Humanities: Basic Assumptions About Being Human

Teaching Humanities, which I have been doing for the past ten years, has always included sharing three specific assumptions regarding the nature of Humankind. To my surprise and fascination some of my students are often shocked by these three key assumptions, when I teach them in class, with a few even denying that it could be true. Well, I believe that they are true, not only from my own observations and experiences, but also because anthropologist, scientists, theologians, sociologists, psychologist and other observers of human nature have supported it in study after study. The basic three assumptions include; human beings are religious by nature, human beings are social by nature, and human beings are conflictual by nature. As a way of wetting your mental appetite for further research and exploration let’s take a quick look at all three.
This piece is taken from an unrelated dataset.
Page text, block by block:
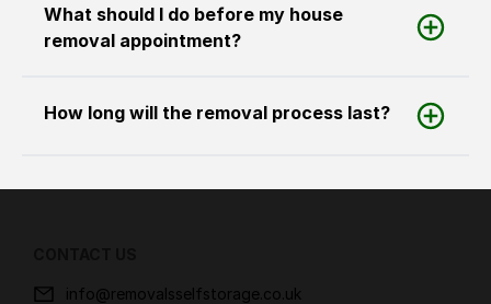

Human Beings are Religious by Nature.

Now, I didn’t say that human beings naturally gravitate to one religion or the other, just that they are hard wired, created, or evolved to be religious. It is a part of being human. Recently, Psychology Today said this concerning the subject, “Though we can’t prove the existence of one (or many) god(s), we can provide evidence for the power of religion. For good or for evil, faith factors into our everyday functioning: We’ve evolved to believe. Religion can help us make sense of our world, provide motivation, and bind us together. Nevertheless, structured belief has its drawbacks. So keep your mind open when dealing with dogma.” https://www.psychologytoday.com/basics/religion (I bolded the statement to emphasize the point)

This idea proposed in Psychology Today is backed up when we take a hard look at Primal (or Indigenous) Religions that have never had outside contact with the modern world. Often their whole existence and societal structure evolve around religious beliefs, in a very natural way, which create a bridge between the natural world and the spiritual one.

Even pop culture has shown this to be true. If you can go to the Travel Channel and order the Bizarre Foods with Andrew Zimmern Collection 4 Part 1 and watch the Bonus Episode on Kalahari. In this episode Zimmern witness what he calls the oldest ritual known to man the Trance Dance. He notes that ancient rock paintings show that it took place some 20,000 years ago and that it is still happening today. The dance, which takes place around the evening fire, is a time when the souls of the Shamans and other village leaders leave their bodies as they go into a trance and they are filled with the souls of their ancestors. When the ancestors enter the Shaman they bring the power to heal. It is a very physical ordeal, which includes the Shaman laying hands on those individuals in the village that need healing. As Zimmern watches these events he says that he is “a 20th century man losing all points of reference.” He feels himself being moved farther and farther from the world as he knows it and into a spiritual world. At one point the Shaman places his hand on Zimmern who refers to the event as “something I have never experience before.” It is so powerful that it brings tears to his eyes. He says, “I can’t explain it at all, it’s just very, very personal.” Zimmern notes that for these primal peoples the dance which concluded the next morning, “is not a rare event but part of their everyday life.”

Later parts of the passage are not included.